According to the Venezuelan embassy in D.C., cellphone use is up over 100 percent, meaning there are more cellphones than citizens in the country, and Venezuelans sent over 59 million text messages in 2012. With such stunning mobile user growth, and a protester base of student activist groups, one would expect a certain amount of information share on social channels, but in the case of Venezuela, it seems that almost all the information leaving, and entering, the country is coming from these grass-roots methods. It's a reminder of my time in Brazil and the lack of coverage in the Western world during those protests. Scanning the pages, channels and websites of the major information sharing networks, the uprising in the Ukraine has taken center stage and Venezuela is reduced to a side note.

So, what is it about certain regions that attract coverage in the U.S. while others are relegated to DIY sharing? Is the conflict in Kiev so devastating that we can't peel our eyes away, or are we captivated because of the ties to the problems of Sochi and deep-seated U.S. hatred of all things USSR?

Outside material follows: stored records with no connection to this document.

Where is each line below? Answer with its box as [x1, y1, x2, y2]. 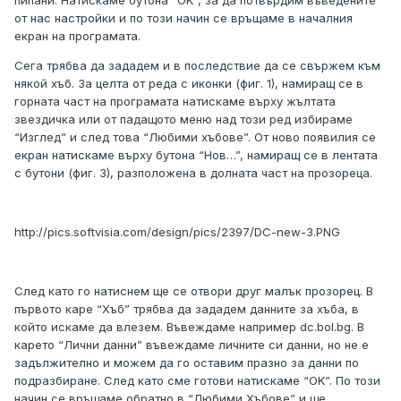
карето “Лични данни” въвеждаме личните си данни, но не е [14, 337, 369, 353]
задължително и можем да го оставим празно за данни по [14, 355, 359, 371]
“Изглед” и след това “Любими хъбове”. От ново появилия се [14, 130, 376, 145]
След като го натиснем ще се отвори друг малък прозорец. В [14, 284, 373, 299]
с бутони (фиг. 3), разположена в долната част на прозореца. [14, 166, 372, 181]
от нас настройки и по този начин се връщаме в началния [14, 11, 353, 26]
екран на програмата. [14, 29, 141, 44]
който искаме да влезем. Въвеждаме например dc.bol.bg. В [14, 320, 364, 335]
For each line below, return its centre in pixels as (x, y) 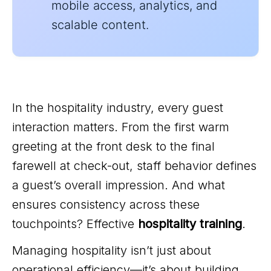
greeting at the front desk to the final (113, 146)
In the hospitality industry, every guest (118, 108)
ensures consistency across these (106, 204)
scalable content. (100, 25)
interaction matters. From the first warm (121, 127)
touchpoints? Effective (75, 224)
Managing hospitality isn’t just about (112, 250)
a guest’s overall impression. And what (119, 185)
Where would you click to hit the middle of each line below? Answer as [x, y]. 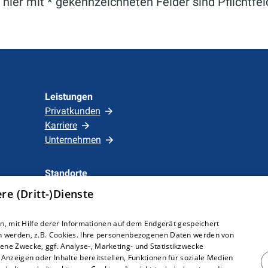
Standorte [66, 173]
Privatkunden [72, 111]
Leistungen [68, 97]
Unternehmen [73, 140]
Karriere [61, 125]
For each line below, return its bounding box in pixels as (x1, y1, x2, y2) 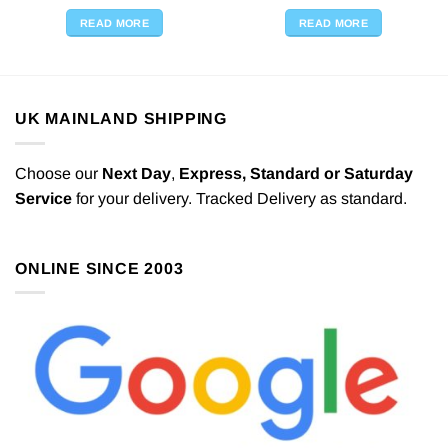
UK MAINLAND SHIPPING (15, 110, 227, 128)
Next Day (102, 164, 171, 182)
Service (15, 189, 72, 207)
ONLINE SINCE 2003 (15, 259, 184, 277)
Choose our (15, 164, 102, 182)
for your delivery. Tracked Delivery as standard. (72, 189, 407, 207)
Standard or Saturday (250, 164, 413, 182)
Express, (179, 164, 250, 182)
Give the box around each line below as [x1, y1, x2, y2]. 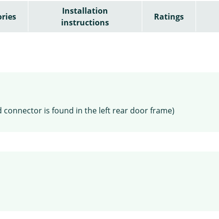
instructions [61, 17, 109, 28]
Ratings [153, 11, 184, 22]
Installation [62, 5, 108, 16]
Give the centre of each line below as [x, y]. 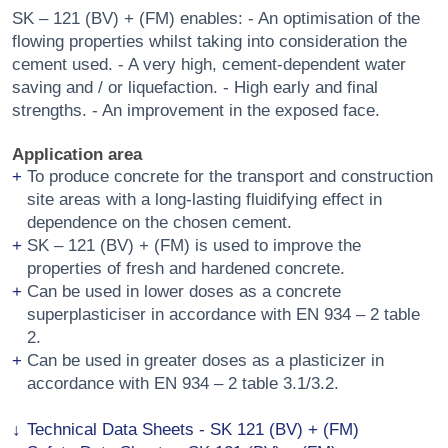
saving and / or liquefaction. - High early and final [194, 87]
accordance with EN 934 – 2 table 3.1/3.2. [182, 383]
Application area [76, 154]
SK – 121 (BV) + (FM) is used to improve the [193, 245]
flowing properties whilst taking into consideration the [209, 41]
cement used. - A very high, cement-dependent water [208, 64]
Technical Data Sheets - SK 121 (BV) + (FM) [192, 429]
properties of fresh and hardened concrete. [185, 268]
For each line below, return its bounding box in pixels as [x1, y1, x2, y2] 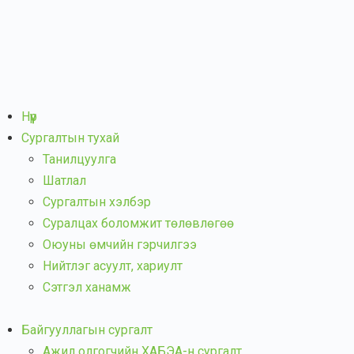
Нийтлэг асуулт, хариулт [43, 258, 183, 273]
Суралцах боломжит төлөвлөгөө [43, 216, 234, 231]
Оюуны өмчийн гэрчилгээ [43, 237, 197, 252]
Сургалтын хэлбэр [43, 194, 151, 209]
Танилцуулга [43, 152, 116, 167]
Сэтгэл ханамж [43, 280, 131, 295]
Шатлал [43, 173, 86, 188]
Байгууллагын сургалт [21, 322, 153, 337]
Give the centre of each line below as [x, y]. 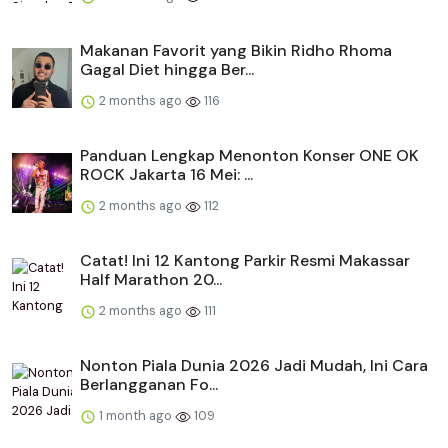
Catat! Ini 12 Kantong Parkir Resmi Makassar [245, 261]
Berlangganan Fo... [149, 385]
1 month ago [135, 416]
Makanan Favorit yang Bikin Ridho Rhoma [236, 51]
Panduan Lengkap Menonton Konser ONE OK [249, 156]
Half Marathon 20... [151, 280]
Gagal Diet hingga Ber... [167, 70]
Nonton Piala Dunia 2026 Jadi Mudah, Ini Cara [254, 366]
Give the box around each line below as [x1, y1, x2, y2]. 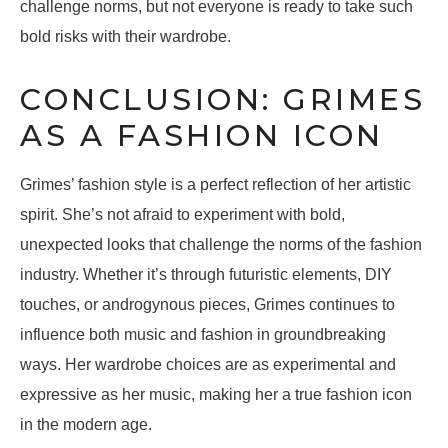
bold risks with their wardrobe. [20, 28, 231, 46]
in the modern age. [20, 416, 152, 434]
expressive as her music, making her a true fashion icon [20, 386, 412, 404]
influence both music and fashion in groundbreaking [20, 326, 386, 344]
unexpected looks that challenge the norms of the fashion [20, 236, 422, 254]
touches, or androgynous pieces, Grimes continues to [20, 296, 395, 314]
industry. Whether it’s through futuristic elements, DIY [20, 266, 392, 284]
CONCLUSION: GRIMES [20, 81, 425, 119]
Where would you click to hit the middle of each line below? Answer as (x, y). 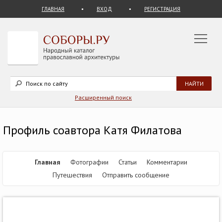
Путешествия (72, 175)
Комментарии (167, 162)
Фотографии (89, 162)
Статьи (128, 162)
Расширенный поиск (103, 97)
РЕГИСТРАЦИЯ (162, 9)
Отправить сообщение (136, 175)
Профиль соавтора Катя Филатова (92, 130)

Have we simply come to expect conflict in Latin American countries, and so, don't bat an eyelash or lean a click toward headlines about such issues? Or, thanks to independent reporting on the Arab Spring, have we come to utilize social media as a legitimate news feed, satisfying our want for intelligence where this story is concerned? If so, is there a danger in becoming too dependent on unverified media, or perhaps becoming too desensitized to raw images and live streams of killings? Will we eventually look away?

Whatever the reason, it seems evident that some revolutions will never make it past the Web barrier, while others will demand every ounce of attention that we have and feature prominently on the evening news. Social media brings us a lot of fluff, a lot of pomp-and-circumstance and too much information we feel we don't need. However, it also makes the world considerably smaller, creating a human connection between the graphic images we view on the news and the people who are affected. While my smartphone pings with headlines from Sao Paulo, Caracas, Istanbul, Kiev and Sochi, I wonder if we will soon see a day when we can renounce the clutter, broadcast where necessary, and combine these channels to truly activate the visions of change happening around the globe.